**Problem details:**
Your answer should consist of the lines in the data below that contain "considered".

⟨

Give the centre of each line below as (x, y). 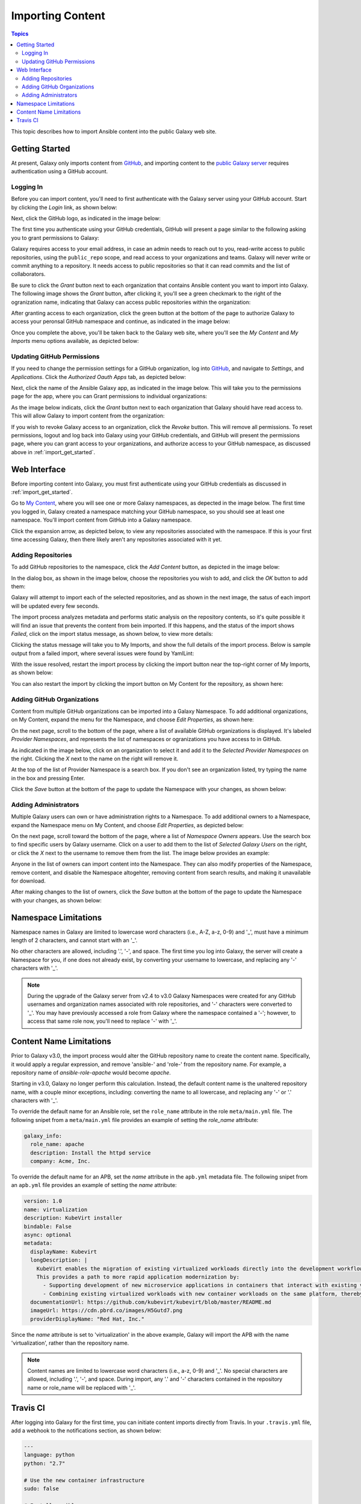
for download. (29, 881)
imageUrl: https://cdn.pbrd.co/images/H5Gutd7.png (106, 1311)
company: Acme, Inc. (60, 1161)
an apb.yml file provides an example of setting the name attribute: (94, 1185)
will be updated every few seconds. (55, 606)
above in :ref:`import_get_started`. (53, 452)
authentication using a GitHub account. (60, 171)
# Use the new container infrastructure (84, 1480)
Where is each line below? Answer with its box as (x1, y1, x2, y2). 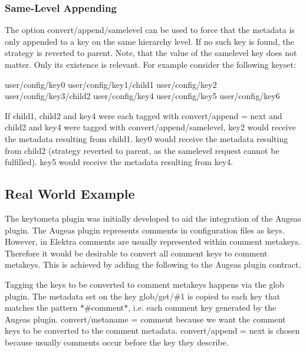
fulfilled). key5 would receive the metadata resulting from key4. (5, 156, 233, 168)
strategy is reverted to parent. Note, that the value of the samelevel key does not (5, 47, 297, 59)
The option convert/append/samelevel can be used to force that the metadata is (5, 24, 295, 36)
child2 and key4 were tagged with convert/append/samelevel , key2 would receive (5, 121, 296, 133)
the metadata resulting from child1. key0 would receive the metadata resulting (5, 132, 288, 144)
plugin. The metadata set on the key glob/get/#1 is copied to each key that (5, 290, 281, 302)
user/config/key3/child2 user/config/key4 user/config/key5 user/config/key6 (5, 90, 280, 102)
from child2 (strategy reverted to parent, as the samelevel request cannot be (5, 144, 279, 156)
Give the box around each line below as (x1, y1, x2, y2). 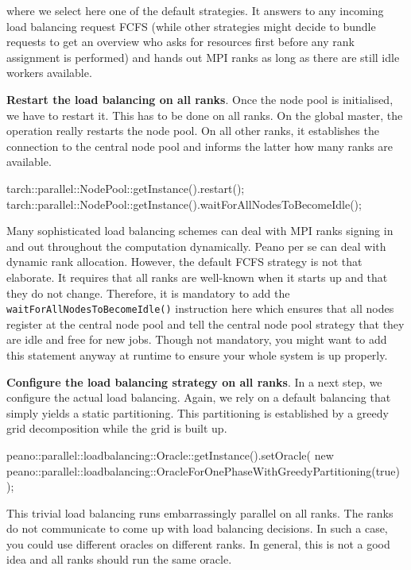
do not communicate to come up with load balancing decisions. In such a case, (6, 520, 388, 537)
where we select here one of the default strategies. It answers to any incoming (6, 2, 384, 18)
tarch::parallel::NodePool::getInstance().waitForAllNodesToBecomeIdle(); (6, 195, 362, 212)
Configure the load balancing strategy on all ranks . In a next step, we (6, 373, 382, 390)
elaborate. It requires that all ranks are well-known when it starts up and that (6, 268, 388, 285)
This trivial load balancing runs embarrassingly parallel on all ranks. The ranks (6, 504, 394, 521)
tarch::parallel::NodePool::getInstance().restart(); (6, 179, 245, 196)
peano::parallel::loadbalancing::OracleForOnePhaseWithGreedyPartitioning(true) (6, 462, 401, 479)
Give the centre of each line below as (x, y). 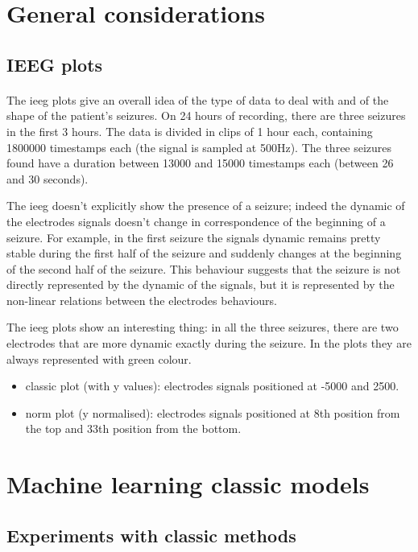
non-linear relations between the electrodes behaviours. (142, 300)
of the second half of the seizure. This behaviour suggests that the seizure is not (204, 268)
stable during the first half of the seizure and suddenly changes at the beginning (204, 253)
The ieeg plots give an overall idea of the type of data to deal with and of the (198, 99)
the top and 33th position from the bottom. (133, 428)
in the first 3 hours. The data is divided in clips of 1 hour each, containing (190, 131)
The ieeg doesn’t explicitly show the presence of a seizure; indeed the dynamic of (206, 206)
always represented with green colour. (99, 358)
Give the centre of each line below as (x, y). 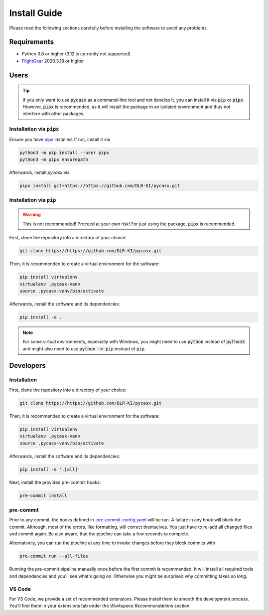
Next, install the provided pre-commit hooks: (55, 482)
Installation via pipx (34, 129)
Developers (27, 366)
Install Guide (36, 13)
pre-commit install (43, 495)
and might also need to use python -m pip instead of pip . (84, 348)
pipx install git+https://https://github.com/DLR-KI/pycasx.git (100, 185)
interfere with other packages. (54, 114)
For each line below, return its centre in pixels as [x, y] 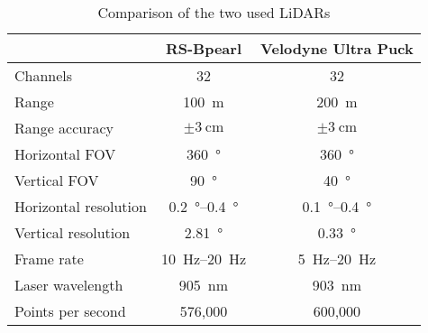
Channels [44, 75]
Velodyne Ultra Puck [337, 48]
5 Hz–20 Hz [337, 259]
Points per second [70, 311]
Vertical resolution [73, 232]
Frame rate [49, 259]
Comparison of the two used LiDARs [214, 12]
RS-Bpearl [204, 48]
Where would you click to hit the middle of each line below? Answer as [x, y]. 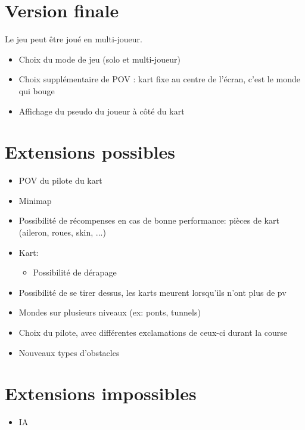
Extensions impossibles [101, 393]
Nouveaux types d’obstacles [69, 352]
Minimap [35, 200]
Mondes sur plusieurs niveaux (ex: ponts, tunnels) [110, 312]
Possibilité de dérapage [75, 272]
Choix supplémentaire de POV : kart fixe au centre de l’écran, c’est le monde [159, 79]
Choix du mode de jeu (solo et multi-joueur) [99, 59]
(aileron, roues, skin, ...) [62, 232]
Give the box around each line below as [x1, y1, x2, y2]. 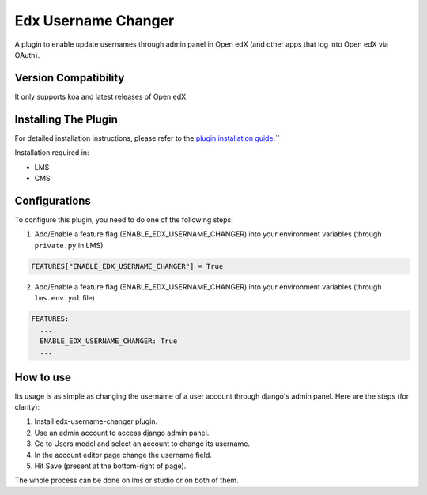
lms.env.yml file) [34, 293, 95, 302]
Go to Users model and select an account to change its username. [34, 439, 251, 448]
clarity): [14, 402, 40, 412]
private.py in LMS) [34, 240, 104, 250]
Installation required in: [14, 148, 89, 157]
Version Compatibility [14, 71, 125, 85]
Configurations [14, 194, 91, 207]
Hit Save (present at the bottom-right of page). [34, 461, 187, 470]
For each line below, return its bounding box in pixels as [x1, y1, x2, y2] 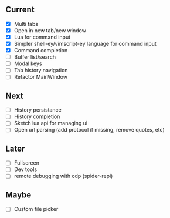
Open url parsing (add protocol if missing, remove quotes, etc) [13, 126, 165, 133]
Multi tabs [13, 20, 39, 27]
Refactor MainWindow [13, 73, 68, 81]
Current [5, 5, 35, 15]
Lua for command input [13, 33, 71, 41]
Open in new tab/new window [13, 26, 86, 34]
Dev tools [13, 166, 38, 173]
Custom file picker [13, 206, 59, 213]
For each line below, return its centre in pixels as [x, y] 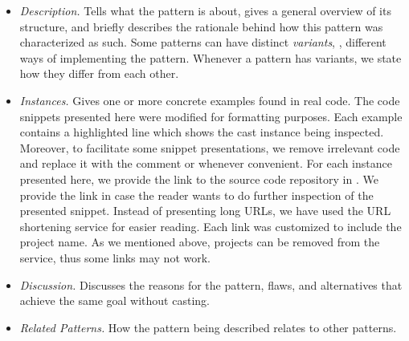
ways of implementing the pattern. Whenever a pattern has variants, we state [211, 57]
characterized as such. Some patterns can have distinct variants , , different [203, 42]
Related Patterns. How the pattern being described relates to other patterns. [208, 327]
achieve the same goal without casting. [115, 300]
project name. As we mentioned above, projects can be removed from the [200, 242]
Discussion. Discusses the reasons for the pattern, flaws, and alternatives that [211, 284]
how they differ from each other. [99, 73]
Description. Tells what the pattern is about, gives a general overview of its [205, 10]
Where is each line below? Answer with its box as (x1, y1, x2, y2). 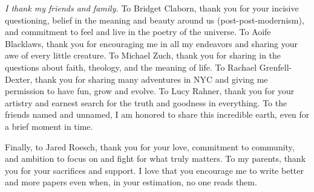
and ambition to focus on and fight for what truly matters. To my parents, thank (5, 152, 306, 165)
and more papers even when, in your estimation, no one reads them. (5, 176, 257, 188)
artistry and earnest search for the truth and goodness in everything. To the (5, 96, 287, 109)
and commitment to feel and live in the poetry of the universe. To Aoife (5, 25, 271, 38)
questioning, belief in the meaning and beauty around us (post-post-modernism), (5, 13, 304, 26)
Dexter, (5, 72, 33, 85)
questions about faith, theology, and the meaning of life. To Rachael (5, 60, 257, 73)
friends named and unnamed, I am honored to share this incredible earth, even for (5, 108, 310, 121)
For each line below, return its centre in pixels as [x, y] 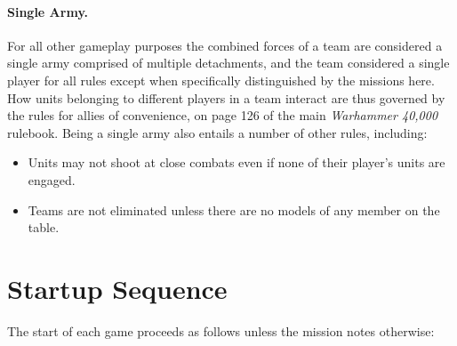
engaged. [52, 179]
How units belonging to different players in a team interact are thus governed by [226, 97]
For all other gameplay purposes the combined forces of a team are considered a [225, 45]
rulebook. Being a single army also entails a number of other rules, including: [217, 132]
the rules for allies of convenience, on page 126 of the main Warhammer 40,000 [223, 115]
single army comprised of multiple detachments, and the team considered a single [228, 63]
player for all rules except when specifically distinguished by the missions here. [221, 80]
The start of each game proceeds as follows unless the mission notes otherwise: [221, 330]
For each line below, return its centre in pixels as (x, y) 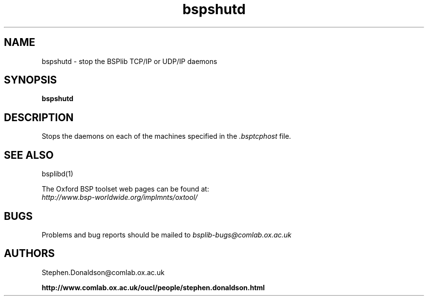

⟩

**Reply:**
For all other gameplay purposes the combined forces of a team are considered a [225, 45]
single army comprised of multiple detachments, and the team considered a single [228, 63]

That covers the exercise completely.